# Task brief
Answer with the exact lines of the following material from the one containing "for satisfiability: (39, 213, 109, 228)" through the one containing "produces two branches", both end lines included.

# Recorded information
· · ·
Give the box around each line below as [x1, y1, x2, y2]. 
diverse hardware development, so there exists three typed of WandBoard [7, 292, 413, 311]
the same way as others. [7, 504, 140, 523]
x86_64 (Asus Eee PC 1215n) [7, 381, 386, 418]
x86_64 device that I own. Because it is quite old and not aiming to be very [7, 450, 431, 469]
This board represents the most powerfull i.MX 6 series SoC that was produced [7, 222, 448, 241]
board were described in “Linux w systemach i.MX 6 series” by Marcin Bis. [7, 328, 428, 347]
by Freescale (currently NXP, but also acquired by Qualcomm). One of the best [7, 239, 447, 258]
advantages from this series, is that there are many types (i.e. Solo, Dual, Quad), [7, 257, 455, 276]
· · ·
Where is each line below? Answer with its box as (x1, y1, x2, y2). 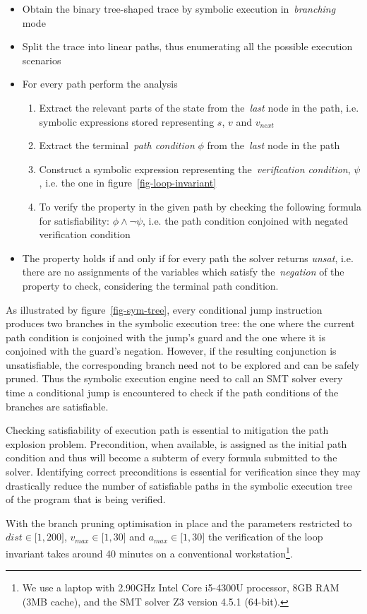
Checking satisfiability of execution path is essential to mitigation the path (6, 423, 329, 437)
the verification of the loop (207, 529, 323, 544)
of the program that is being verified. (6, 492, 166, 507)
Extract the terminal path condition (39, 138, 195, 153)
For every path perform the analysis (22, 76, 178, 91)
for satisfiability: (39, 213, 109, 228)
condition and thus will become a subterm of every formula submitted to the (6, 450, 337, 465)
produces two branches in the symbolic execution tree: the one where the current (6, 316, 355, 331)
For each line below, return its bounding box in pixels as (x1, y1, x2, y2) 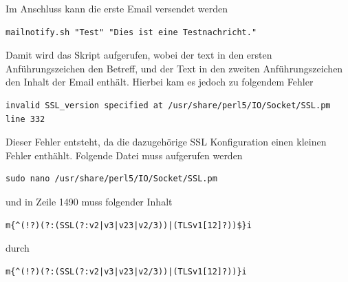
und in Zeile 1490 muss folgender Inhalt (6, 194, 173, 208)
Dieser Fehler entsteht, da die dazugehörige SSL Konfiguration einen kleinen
· · ·
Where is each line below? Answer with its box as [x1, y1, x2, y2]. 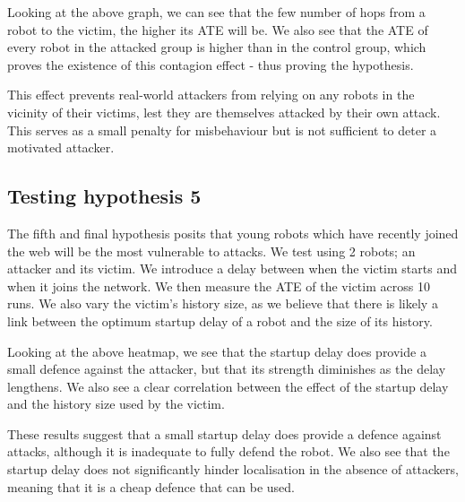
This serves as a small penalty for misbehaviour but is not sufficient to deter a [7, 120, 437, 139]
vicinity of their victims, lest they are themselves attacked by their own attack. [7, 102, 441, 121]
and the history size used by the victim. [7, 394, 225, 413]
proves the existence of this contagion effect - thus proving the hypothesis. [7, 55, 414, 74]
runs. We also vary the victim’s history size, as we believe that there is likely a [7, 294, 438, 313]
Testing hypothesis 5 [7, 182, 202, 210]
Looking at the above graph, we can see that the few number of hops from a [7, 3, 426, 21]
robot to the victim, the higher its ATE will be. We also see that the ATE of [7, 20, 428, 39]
· · ·
# Answer space
for satisfiability: (39, 213, 109, 228)
condition and thus will become a subterm of every formula submitted to the (6, 450, 337, 465)
produces two branches in the symbolic execution tree: the one where the current (6, 316, 355, 331)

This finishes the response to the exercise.